I am assuming here that actions are an expression of character, a view with which Aristotle would have almost certainly agreed. He attaches no importance to purely passive states, to qualities that are not manifested in behaviour. In an earlier discussion on happiness (more precisely, the long-term well-being or flourishing denoted by the Greek term, eudaemonia) he writes: 'an activity in accordance with virtue 'lies virtue....it is possible for the state to be present in a person with-out effecting any good result (e.g., if he is asleep or quiescent in some other way), but not for the activity: he will necessarily act...' (ibid. I.viii). 1 take Aristotle to accept the implication of this, namely that character is the cause of behaviour. But at this point the problematic nature of responsibility begins to emerge. I have already shown that Aristotle's doctrine of character development leads inexorably to the conclusion that the agent cannot be responsible for his character. But what of his acts, in particular his voluntary acts which are internally caused? Surely he can be no more responsible for his voluntary acts than he is for his character? The location of the cause, internal or external, is irrelevant to the question of responsibility.
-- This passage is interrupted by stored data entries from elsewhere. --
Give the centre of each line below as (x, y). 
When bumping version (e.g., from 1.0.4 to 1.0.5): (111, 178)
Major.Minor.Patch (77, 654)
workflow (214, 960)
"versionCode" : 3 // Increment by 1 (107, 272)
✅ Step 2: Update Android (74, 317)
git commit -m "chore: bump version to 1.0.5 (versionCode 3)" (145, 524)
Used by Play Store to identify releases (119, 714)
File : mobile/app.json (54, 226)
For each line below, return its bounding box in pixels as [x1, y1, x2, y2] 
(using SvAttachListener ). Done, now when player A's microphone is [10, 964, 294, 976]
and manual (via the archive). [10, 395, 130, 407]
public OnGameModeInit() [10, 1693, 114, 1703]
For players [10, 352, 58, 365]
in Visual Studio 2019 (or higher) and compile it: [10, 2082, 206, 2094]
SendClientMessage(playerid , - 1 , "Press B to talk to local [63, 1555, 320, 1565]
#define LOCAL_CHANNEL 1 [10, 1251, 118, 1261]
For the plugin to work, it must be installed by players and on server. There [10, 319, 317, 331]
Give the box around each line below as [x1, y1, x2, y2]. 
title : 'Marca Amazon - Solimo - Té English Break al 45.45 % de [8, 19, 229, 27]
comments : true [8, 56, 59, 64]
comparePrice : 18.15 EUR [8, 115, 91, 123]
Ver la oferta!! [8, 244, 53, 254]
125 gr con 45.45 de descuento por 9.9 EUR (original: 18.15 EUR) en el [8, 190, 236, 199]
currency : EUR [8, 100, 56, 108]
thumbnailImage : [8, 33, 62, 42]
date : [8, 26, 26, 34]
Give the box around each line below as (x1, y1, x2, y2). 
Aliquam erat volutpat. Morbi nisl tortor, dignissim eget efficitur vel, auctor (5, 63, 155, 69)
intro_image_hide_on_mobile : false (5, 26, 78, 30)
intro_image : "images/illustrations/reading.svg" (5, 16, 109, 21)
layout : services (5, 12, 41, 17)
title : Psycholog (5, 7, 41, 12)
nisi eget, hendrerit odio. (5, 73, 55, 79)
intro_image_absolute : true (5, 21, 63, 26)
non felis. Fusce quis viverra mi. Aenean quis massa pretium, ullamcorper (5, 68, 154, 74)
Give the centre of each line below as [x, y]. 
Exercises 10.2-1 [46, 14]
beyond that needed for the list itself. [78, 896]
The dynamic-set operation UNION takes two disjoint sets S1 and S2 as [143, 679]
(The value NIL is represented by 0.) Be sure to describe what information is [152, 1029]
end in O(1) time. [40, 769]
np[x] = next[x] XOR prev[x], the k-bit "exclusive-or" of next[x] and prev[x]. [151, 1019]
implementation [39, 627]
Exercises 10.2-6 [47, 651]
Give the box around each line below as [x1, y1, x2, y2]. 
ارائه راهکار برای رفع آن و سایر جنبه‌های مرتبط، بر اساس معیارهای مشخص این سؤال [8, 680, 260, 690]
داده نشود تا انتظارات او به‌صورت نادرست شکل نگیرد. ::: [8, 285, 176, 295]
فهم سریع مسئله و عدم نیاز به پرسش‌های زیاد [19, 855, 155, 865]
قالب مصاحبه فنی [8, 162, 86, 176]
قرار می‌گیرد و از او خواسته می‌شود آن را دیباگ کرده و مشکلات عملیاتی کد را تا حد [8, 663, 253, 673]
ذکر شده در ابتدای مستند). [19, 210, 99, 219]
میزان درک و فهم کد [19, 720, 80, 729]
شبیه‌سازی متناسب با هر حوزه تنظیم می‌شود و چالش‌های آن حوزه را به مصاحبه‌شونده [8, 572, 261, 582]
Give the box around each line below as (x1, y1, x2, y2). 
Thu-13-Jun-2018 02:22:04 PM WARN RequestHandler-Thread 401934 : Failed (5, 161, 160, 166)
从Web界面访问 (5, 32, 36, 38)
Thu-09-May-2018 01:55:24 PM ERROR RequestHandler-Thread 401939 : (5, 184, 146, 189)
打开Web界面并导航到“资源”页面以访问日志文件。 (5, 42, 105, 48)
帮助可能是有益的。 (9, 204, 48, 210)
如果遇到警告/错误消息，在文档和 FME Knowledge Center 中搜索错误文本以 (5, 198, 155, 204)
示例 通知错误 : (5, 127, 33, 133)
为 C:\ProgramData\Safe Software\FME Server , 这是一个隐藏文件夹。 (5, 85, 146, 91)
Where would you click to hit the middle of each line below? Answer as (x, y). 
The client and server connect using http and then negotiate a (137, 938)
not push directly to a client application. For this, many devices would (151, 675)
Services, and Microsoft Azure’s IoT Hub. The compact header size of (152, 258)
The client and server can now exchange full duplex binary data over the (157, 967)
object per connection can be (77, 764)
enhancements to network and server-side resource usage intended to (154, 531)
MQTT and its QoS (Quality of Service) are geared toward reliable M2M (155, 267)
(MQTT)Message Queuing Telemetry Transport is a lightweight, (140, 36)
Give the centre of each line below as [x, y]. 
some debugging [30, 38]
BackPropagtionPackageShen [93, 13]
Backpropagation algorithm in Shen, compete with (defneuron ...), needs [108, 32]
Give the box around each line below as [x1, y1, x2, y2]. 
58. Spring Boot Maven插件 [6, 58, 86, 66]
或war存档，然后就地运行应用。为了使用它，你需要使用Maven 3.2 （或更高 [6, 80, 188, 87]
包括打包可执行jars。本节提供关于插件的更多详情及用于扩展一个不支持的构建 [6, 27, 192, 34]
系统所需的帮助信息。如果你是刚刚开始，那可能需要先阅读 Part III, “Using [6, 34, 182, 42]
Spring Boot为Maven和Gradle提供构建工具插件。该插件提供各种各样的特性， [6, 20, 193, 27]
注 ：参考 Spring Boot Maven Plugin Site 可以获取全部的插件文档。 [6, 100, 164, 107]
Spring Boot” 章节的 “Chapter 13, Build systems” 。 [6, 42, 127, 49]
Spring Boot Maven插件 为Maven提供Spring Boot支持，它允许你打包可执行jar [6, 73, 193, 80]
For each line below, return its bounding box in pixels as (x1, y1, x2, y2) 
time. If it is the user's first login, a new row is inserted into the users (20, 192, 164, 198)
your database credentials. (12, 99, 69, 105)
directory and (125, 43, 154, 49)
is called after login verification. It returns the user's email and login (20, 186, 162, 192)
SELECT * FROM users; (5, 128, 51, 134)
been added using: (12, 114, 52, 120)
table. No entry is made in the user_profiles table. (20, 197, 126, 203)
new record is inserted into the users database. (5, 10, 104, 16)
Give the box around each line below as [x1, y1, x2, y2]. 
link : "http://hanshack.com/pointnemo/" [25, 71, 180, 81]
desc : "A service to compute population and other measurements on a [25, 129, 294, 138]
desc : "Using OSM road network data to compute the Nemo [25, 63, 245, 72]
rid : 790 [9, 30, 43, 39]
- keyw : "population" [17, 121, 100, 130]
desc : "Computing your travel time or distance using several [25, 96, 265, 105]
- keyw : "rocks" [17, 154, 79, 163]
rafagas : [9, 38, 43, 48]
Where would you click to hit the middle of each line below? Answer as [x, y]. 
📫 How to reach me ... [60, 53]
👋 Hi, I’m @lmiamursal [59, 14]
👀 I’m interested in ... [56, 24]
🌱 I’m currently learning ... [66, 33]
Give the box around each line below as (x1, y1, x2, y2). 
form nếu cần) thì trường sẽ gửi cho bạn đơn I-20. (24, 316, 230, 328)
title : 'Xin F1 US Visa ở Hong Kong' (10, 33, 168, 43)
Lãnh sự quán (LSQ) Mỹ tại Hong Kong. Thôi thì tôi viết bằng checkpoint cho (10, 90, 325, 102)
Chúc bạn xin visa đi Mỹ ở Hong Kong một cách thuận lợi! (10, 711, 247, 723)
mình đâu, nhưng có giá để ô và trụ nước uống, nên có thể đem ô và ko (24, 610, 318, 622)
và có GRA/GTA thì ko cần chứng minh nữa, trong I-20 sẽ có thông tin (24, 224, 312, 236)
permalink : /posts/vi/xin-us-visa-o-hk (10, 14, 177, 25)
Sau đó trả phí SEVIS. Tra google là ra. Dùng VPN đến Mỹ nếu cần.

In this way, by taking the Aristotelian doctrine of character development and following it through to its full logical implications, there appears not only an inconsistency between two positions Aristotle adopts in his ethics, a matter of some interest, but, more significantly, an implicit inclination towards determinism and a rejection of free will. I am not responsible for the nature of the 'fixed and permanent disposition which developed as an effect of the habit-inducing environment in which I was reared. Aristotle seems to be invoking a moral centre of personhood, a seat of responsible choice-making without giving any reason to believe that such an entity exists.

Furthermore, what is true of Aristotle's doctrine of character will be true of any doctrine which ascribes the arising and development of character to causes. It makes no difference what those causes are. This is why the earlier point that Aristotle takes no account of a genetic input into character, although it may be a valid criticism, serves only to reinforce the case against free will which I find implicit in Aristotle. For if the traits of my character are inherited from my forebears, then clearly I am no more responsible for them than I am for the colour of my eyes or my inability to waggle my ear lobes.

In conclusion, I suspect that in Aristotle, though he is not addressing the problem of free will and determinism directly, he has recognised a social need to distinguish between actions for which men are or are not responsible. Blame and praise are crucial to the community's well-being; the identification of their rightful place is a legitimate task for the philosopher — hence the distinction between voluntary and involuntary action with its implication of free will. Elsewhere, however, he presents a doctrine which describes human action as derived from character shaping environmental causes. Clearly the two positions are inconsistent.